_Input data_
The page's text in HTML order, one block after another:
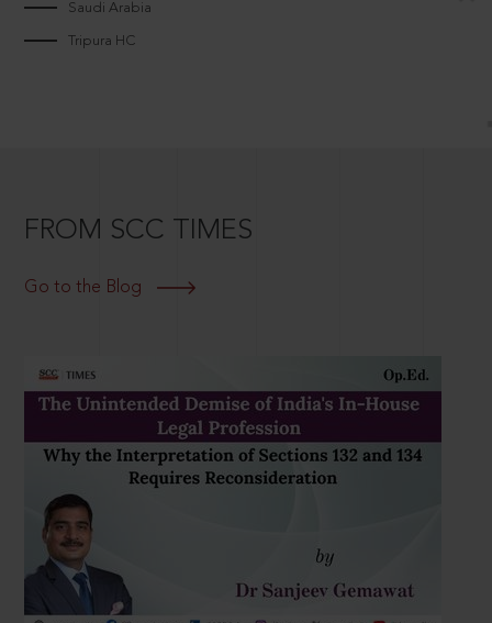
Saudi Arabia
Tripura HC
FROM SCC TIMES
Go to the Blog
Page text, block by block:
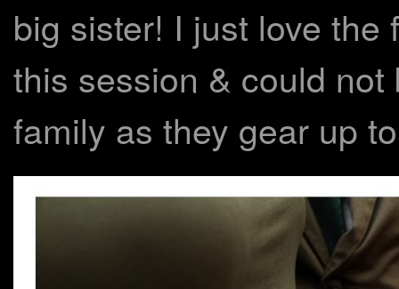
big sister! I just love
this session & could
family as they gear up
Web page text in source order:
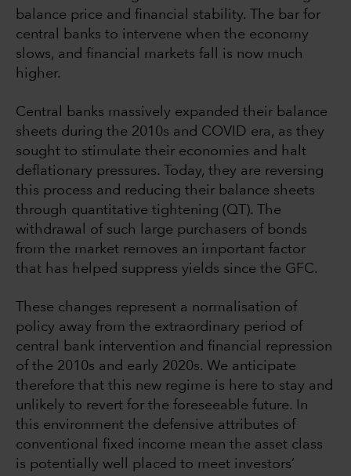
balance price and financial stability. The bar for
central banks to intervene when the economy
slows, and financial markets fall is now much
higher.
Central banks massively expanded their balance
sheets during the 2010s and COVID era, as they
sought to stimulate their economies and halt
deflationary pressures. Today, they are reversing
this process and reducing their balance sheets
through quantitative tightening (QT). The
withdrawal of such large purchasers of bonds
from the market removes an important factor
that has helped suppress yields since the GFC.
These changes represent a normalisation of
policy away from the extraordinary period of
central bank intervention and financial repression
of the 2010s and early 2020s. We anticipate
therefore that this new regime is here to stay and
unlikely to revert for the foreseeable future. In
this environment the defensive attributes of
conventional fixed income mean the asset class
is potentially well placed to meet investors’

...

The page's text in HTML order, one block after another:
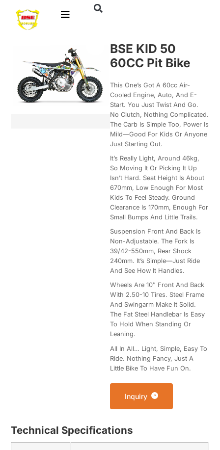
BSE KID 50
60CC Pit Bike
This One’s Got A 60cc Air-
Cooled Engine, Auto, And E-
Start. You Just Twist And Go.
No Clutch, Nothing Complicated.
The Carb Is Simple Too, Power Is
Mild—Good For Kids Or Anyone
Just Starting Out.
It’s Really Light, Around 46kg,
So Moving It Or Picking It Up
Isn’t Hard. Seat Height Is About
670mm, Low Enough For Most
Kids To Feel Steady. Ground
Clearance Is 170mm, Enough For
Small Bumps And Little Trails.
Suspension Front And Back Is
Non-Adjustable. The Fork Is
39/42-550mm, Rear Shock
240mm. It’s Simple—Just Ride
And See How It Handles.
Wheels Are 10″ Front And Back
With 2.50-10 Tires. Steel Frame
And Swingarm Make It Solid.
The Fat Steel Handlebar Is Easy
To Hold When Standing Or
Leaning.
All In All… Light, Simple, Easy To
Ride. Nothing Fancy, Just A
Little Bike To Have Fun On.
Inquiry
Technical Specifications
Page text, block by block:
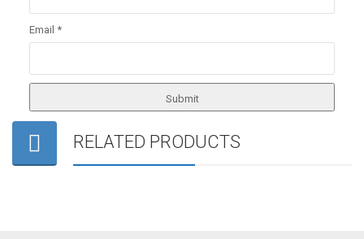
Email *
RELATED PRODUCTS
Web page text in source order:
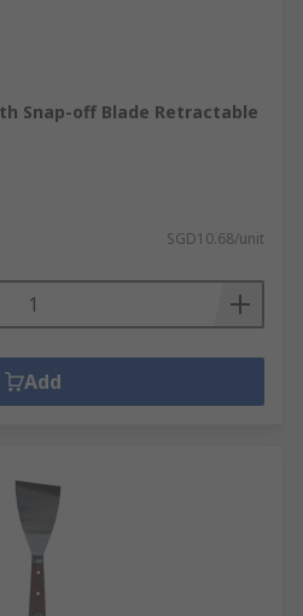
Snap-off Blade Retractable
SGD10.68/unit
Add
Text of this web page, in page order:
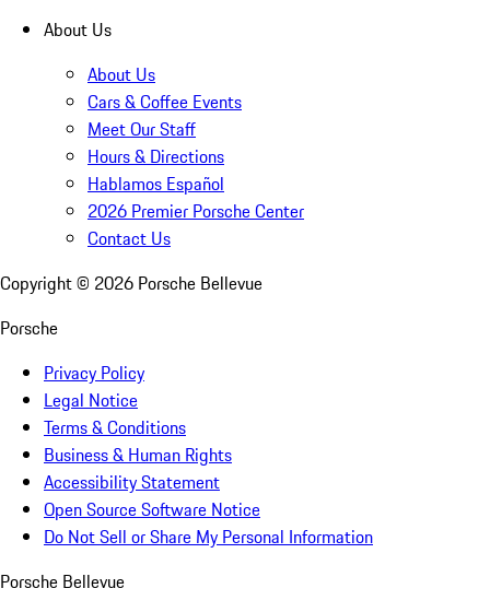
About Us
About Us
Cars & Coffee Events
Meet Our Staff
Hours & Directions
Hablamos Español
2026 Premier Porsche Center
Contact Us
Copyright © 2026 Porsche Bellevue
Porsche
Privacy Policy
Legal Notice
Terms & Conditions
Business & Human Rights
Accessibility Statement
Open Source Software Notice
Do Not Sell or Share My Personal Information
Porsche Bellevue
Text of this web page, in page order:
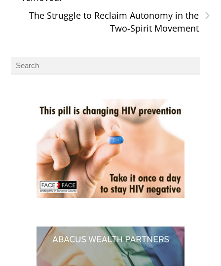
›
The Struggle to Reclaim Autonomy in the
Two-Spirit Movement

_What to work on_
In the listing above, transcribe exactly everything from the line containing "Small Bumps And Little Trails." down to the line containing "Ride. Nothing Fancy, Just A", including both and nothing more.

_Response to the exercise_
Small Bumps And Little Trails.
Suspension Front And Back Is
Non-Adjustable. The Fork Is
39/42-550mm, Rear Shock
240mm. It’s Simple—Just Ride
And See How It Handles.
Wheels Are 10″ Front And Back
With 2.50-10 Tires. Steel Frame
And Swingarm Make It Solid.
The Fat Steel Handlebar Is Easy
To Hold When Standing Or
Leaning.
All In All… Light, Simple, Easy To
Ride. Nothing Fancy, Just A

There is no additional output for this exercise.